The activation of BAT is known to depend on key regulators such as PRDM16, UCP-1, Tfam, and PGC-1α. Although we did not observe any significant changes in the weight of BAT, DMF significantly increased the content of mtDNA and the mRNA expression levels of
Ppargc1a,
Prdm16,
Ucp1, and
Tfam in the BAT of obese mice fed an HFD. In brown adipocytes, PGC-1α functions as a central upstream regulator orchestrating both mitochondrial biogenesis and thermogenic gene expression [
32]. Specifically, PGC-1α enhances thermogenesis by inducing UCP-1, which uncouples mitochondrial respiration to generate heat, and upregulates PRDM16, a transcriptional coactivator critical for brown adipocyte identity. It also promotes mitochondrial biogenesis by activating Tfam, a nuclear-encoded factor essential for mtDNA replication and transcription [
32]. Supporting this dual role, studies in HFD-induced obese mice have shown that PGC-1α overexpression stimulates brown fat thermogenesis and mitochondrial oxidative metabolism, leading to increased energy expenditure and protection against diet-induced obesity [
33]. Our findings are consistent with this, as DMF administration in HFD-fed mice increased mtDNA content and the expression of
Ppargc1a,
Prdm16,
Ucp1, and
Tfam in BAT, indicating enhanced mitochondrial content and thermogenic capacity.

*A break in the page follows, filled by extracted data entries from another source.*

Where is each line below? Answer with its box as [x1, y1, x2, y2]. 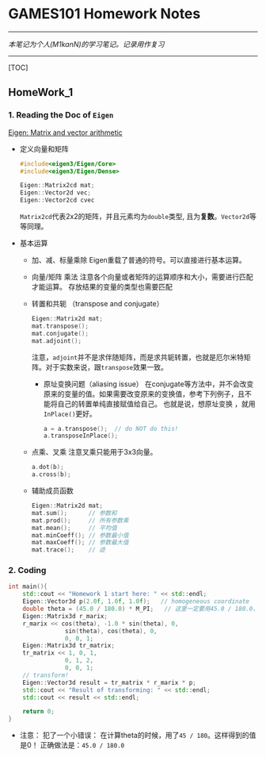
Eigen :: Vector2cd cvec [19, 196, 95, 205]
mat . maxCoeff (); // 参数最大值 [31, 539, 129, 547]
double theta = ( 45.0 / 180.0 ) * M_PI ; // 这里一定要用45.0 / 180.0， [22, 605, 259, 613]
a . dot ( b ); [31, 463, 65, 471]
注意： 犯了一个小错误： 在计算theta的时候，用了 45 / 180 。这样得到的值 [19, 731, 256, 740]
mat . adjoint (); [31, 336, 82, 345]
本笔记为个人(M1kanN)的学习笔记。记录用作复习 [8, 39, 165, 48]
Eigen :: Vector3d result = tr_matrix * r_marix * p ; [22, 678, 196, 686]
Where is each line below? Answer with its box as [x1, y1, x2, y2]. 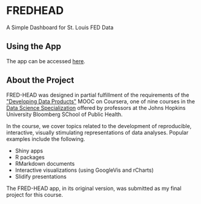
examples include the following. [6, 135, 85, 143]
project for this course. [6, 191, 64, 198]
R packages [15, 153, 45, 161]
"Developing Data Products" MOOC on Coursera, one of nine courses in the [6, 98, 196, 105]
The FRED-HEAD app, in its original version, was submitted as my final [6, 185, 182, 192]
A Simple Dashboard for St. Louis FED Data [6, 24, 114, 31]
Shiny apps [15, 147, 44, 154]
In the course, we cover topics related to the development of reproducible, [6, 122, 192, 129]
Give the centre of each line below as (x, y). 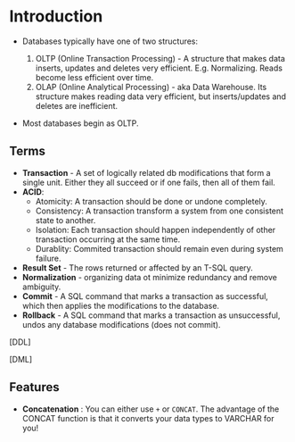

We found that DMF has diverse regulatory effects on skeletal muscle, BAT, and WAT in a model of HFD-induced sarcopenic obesity. However, the potential mechanisms through which DMF coordinates metabolic regulation across these tissues within a single organism remain largely unclear. Future studies are warranted to investigate the molecular crosstalk between skeletal muscle and adipose tissues in response to DMF. One possible explanation is that DMF may exert its systemic effects through the myokine irisin, a cleaved and secreted form of FNDC5. PGC-1α1 not only promotes mitochondrial biogenesis in skeletal muscle by upregulating Tfam but also induces the transcription of FNDC5 [
10]. Circulating irisin, released from skeletal muscle, has been shown to affect multiple target tissues, including the brain, liver, and adipose tissue [
34]. Notably, irisin plays a key role in promoting the browning of WAT by stimulating the formation of beige adipocytes [
13,
34]. In this study, DMF increased the mRNA expression levels of both
Ppargc1a and
Fndc5 in the GA muscle of HFD-induced obese mice, suggesting that DMF may enhance irisin secretion, thereby promoting thermogenesis and lipid metabolism in adipose tissues. Another possible mechanism is that DMF may act, at least in part, through β-adrenergic signaling. In addition to promoting muscle hypertrophy [
12], β-adrenergic receptor activation is known to stimulate lipolysis and thermogenesis in BAT [
32]. These effects are primarily mediated by the cyclic adenosine monophosphate (cAMP) signaling pathway, which functions as a secondary messenger in both skeletal muscle and BAT. Previous studies have shown that DMF dose-dependently increases intracellular cAMP levels in B16F10 cells [
35], suggesting that DMF may influence β-adrenergic receptor-mediated signaling pathways. Together, these mechanisms may underlie the integrated effects of DMF across muscle and adipose tissues.